[Start of section]

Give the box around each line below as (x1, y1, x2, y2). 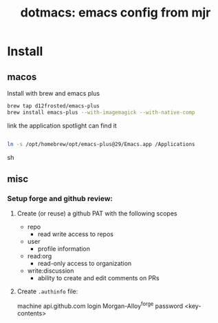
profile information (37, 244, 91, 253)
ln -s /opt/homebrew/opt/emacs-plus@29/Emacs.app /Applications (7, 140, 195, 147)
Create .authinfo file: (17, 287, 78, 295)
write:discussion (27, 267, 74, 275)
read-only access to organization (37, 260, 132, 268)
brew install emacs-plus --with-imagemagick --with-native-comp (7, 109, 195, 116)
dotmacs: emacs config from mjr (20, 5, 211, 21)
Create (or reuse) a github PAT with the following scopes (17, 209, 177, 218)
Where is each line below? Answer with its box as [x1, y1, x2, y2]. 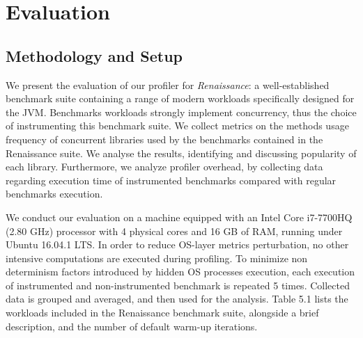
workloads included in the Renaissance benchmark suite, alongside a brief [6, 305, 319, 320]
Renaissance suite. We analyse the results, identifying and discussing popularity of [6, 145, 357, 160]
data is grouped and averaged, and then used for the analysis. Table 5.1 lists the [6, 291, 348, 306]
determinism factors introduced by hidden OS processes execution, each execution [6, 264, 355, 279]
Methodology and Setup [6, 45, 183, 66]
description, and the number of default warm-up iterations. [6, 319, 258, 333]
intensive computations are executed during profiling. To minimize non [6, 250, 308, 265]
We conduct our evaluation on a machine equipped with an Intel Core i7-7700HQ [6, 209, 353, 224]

[End of section]
[Start of section]

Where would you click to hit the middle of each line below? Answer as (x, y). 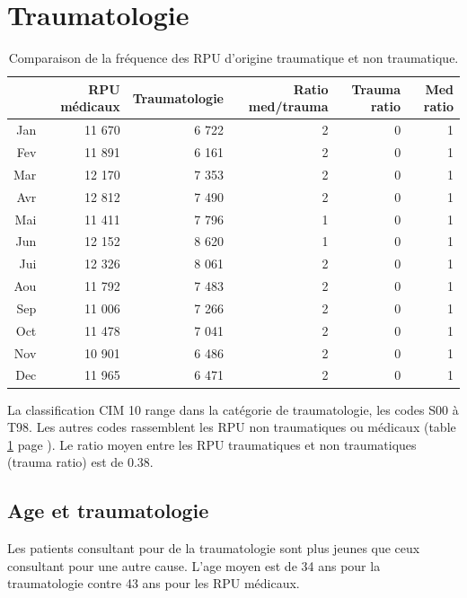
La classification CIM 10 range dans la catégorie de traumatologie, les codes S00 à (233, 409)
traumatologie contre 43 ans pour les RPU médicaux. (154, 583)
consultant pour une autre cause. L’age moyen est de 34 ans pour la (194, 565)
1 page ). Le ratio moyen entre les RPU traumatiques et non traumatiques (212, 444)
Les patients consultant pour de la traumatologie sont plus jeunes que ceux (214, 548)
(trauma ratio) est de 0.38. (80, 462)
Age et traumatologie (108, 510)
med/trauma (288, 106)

[End of section]

[Work instruction]
For the listing above, print only the lines starting at the line containing "Create .authinfo file: (17, 287, 78, 295)" and ending at the line containing "dotmacs: emacs config", exactly, both included.

[Answer space]
Create .authinfo file: (17, 287, 78, 295)
write:discussion (27, 267, 74, 275)
read-only access to organization (37, 260, 132, 268)
brew install emacs-plus --with-imagemagick --with-native-comp (7, 109, 195, 116)
dotmacs: emacs config from mjr (20, 5, 211, 21)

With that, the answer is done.